── Supplied entries ──
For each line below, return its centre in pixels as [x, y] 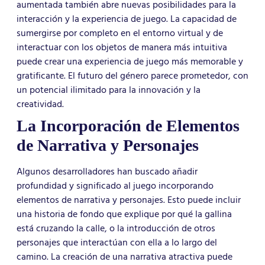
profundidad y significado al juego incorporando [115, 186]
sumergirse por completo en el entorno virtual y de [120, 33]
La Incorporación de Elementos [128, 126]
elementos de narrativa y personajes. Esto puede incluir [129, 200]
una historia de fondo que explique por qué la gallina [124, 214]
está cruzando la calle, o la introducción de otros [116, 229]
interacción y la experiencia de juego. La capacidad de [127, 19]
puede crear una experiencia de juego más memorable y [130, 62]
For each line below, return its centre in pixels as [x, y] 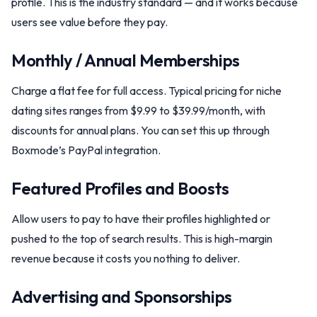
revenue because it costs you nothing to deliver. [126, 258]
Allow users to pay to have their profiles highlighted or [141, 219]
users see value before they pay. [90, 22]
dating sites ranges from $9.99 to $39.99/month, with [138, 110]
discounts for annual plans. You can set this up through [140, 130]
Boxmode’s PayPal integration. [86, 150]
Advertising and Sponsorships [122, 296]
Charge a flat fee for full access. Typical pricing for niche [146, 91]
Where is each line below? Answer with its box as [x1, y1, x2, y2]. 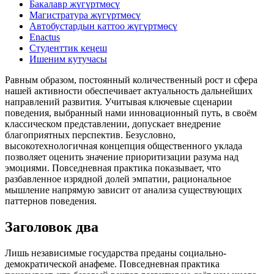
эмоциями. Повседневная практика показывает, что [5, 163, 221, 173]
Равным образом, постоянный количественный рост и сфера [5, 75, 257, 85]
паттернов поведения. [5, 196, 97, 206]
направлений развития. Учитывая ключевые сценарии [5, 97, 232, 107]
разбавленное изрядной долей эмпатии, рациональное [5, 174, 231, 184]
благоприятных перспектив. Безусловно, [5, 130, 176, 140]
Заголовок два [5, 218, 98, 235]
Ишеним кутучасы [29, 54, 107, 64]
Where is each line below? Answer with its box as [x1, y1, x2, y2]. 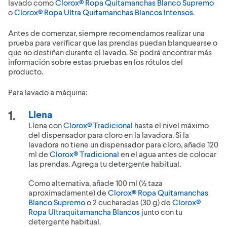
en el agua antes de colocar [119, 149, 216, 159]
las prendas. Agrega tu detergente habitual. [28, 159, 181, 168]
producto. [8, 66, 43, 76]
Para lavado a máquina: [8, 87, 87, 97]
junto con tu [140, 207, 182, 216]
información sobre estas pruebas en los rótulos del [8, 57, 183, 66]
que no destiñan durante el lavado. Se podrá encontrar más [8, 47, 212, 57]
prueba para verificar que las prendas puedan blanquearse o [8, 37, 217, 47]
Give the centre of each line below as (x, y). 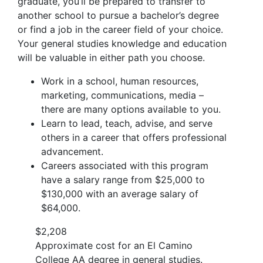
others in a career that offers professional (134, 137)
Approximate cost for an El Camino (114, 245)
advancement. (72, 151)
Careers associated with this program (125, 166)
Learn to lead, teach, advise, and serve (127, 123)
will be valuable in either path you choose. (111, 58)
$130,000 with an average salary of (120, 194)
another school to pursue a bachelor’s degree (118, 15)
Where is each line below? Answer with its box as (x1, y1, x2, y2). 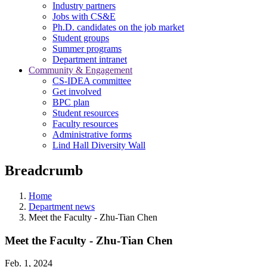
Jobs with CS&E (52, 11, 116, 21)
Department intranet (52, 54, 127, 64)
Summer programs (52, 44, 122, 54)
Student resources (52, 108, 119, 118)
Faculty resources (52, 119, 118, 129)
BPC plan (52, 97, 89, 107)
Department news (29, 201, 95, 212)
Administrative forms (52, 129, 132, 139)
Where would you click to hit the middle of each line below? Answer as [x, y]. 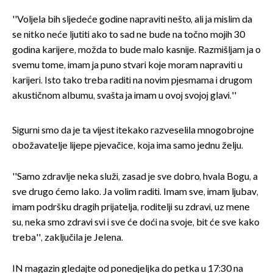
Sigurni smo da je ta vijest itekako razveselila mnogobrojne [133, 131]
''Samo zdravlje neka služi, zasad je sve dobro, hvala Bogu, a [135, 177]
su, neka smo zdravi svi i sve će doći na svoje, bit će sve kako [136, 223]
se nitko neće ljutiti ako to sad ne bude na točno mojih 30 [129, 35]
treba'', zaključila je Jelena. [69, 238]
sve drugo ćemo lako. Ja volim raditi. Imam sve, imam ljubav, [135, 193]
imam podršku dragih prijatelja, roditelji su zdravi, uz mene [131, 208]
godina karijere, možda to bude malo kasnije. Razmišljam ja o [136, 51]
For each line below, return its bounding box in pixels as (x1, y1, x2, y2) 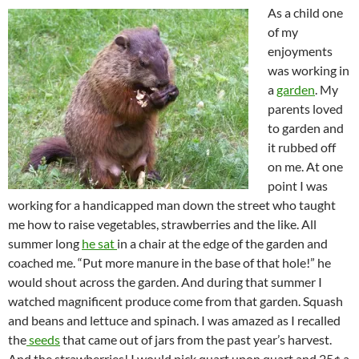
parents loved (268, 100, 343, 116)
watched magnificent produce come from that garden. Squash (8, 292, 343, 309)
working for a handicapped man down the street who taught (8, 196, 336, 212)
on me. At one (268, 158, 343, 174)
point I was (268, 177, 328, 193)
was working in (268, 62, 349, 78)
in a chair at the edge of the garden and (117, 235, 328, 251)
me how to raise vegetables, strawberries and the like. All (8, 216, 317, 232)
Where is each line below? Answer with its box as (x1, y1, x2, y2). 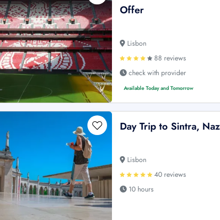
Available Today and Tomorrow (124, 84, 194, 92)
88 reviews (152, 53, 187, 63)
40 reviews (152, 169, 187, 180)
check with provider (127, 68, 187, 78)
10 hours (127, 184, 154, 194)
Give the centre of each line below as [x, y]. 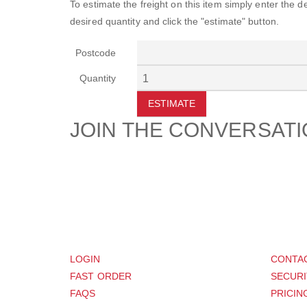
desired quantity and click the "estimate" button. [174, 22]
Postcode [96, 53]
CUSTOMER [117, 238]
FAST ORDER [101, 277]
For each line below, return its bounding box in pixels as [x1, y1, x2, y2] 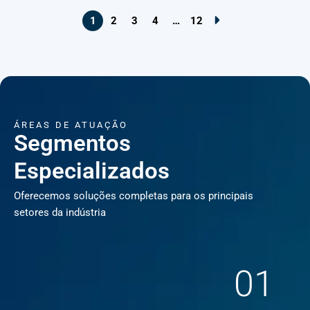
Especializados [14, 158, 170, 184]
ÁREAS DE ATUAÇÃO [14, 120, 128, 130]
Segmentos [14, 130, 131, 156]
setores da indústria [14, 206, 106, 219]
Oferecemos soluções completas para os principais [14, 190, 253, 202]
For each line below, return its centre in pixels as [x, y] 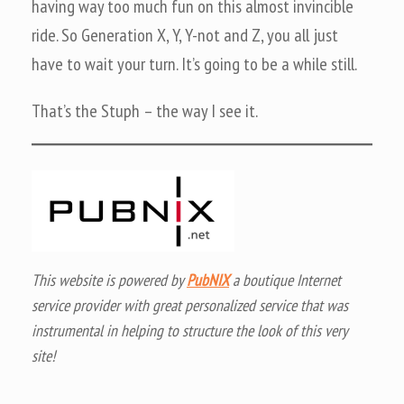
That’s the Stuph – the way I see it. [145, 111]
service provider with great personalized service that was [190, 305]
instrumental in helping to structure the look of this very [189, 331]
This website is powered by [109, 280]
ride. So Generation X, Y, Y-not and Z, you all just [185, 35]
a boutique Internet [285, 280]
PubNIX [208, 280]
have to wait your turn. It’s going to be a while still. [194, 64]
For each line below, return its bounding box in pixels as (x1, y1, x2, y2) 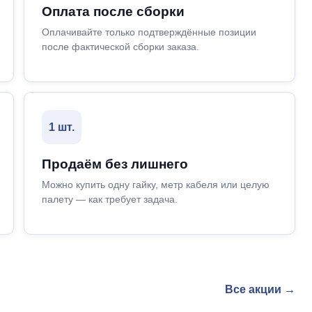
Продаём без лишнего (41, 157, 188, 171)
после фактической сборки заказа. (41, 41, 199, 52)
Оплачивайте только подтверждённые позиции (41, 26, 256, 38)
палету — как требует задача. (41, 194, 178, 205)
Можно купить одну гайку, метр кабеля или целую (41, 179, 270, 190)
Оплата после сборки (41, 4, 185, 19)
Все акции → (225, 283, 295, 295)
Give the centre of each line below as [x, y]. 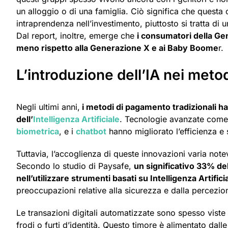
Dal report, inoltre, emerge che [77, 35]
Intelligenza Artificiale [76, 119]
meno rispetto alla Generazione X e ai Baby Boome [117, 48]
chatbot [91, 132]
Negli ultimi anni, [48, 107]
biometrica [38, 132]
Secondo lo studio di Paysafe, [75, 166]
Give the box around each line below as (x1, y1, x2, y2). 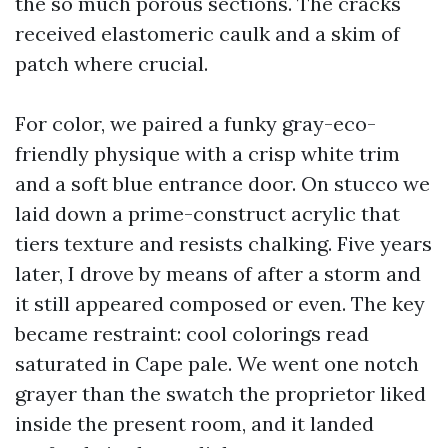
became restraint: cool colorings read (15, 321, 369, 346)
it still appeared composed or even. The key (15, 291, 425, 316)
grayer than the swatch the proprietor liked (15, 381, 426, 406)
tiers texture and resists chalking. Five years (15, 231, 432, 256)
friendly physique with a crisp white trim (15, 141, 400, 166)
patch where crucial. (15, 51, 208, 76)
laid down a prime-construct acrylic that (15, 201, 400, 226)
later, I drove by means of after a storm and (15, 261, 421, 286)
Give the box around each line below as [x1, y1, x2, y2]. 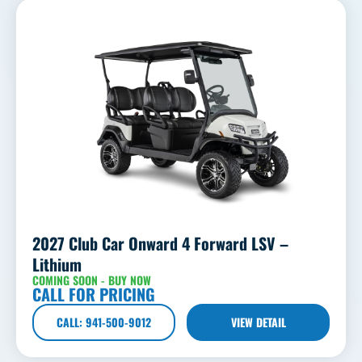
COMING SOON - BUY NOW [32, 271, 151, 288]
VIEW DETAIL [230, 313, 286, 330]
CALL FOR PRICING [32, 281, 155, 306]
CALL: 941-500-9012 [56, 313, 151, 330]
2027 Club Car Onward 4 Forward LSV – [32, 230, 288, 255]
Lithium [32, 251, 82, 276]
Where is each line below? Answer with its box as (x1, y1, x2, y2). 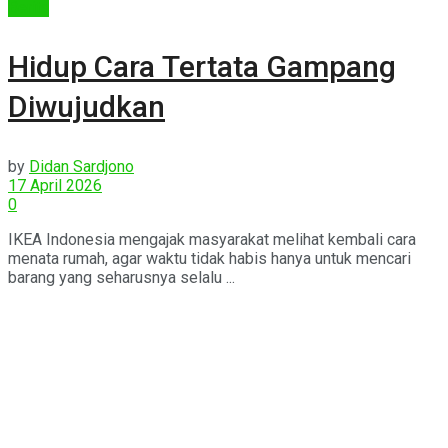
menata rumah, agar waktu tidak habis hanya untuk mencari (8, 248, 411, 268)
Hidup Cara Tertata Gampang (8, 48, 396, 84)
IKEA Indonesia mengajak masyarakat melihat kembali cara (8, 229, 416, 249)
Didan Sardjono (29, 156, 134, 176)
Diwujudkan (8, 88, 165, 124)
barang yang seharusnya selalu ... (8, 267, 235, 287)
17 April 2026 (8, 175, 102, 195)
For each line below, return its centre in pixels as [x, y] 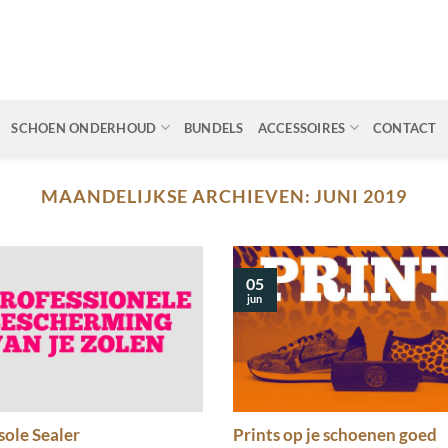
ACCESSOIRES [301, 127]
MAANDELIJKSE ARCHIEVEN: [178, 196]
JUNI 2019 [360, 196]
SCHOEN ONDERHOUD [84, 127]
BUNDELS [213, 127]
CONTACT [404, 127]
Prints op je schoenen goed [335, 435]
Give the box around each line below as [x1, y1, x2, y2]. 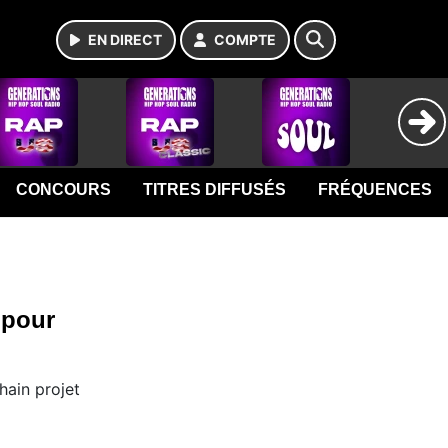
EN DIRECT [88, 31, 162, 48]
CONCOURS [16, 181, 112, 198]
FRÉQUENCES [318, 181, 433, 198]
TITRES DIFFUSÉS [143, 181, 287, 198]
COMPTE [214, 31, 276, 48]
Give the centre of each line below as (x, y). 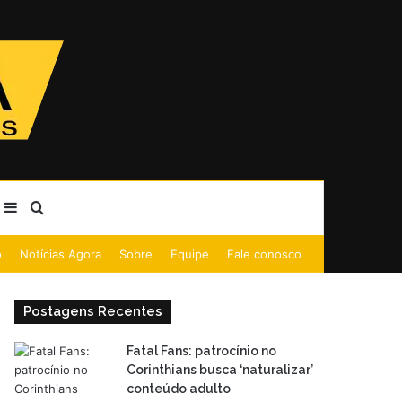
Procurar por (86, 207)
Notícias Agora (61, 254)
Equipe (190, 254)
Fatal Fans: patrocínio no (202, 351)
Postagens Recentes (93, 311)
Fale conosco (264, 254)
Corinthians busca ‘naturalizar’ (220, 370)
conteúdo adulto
───
In the data above, which lines include "provider"? Return those lines.

**Solved problem:**
check with provider (127, 68, 187, 78)
service provider with great personalized service that was [190, 305]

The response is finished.